## EXERCISE BRIEF
Everything from the line holding "Buckeye Health" to the end of the data must be reproduced exactly; include both boundary lines and nothing else.

───── SOURCE INFORMATION ─────

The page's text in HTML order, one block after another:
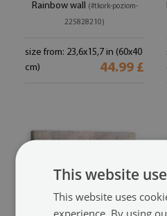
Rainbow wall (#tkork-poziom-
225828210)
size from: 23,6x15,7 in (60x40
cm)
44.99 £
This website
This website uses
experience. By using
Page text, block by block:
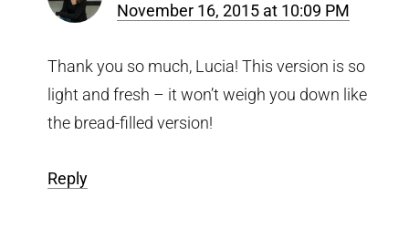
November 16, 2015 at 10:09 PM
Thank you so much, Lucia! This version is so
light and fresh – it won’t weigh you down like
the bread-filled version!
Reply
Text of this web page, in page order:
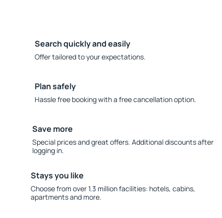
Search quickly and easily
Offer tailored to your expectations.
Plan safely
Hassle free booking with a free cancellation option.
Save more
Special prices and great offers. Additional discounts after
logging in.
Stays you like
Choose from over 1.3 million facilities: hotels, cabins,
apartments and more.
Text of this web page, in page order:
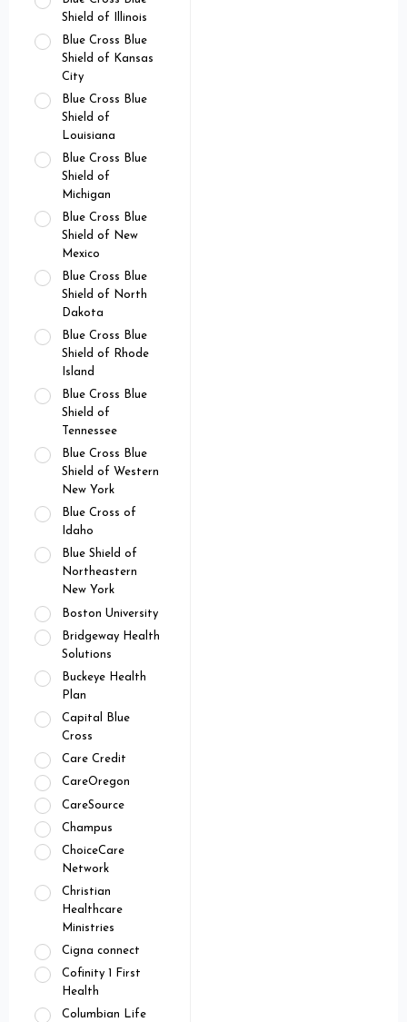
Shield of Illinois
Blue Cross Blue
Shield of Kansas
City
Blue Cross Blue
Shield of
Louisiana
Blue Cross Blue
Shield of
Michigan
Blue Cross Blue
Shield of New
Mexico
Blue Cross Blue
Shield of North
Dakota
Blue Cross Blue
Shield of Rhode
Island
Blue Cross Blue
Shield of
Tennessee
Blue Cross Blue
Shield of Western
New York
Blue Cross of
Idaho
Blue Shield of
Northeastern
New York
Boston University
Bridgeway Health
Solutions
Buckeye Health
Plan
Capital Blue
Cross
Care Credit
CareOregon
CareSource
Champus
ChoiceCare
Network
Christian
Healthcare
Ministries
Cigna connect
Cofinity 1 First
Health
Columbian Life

─────

## TASK ANSWER
Buckeye Health
Plan
Capital Blue
Cross
Care Credit
CareOregon
CareSource
Champus
ChoiceCare
Network
Christian
Healthcare
Ministries
Cigna connect
Cofinity 1 First
Health
Columbian Life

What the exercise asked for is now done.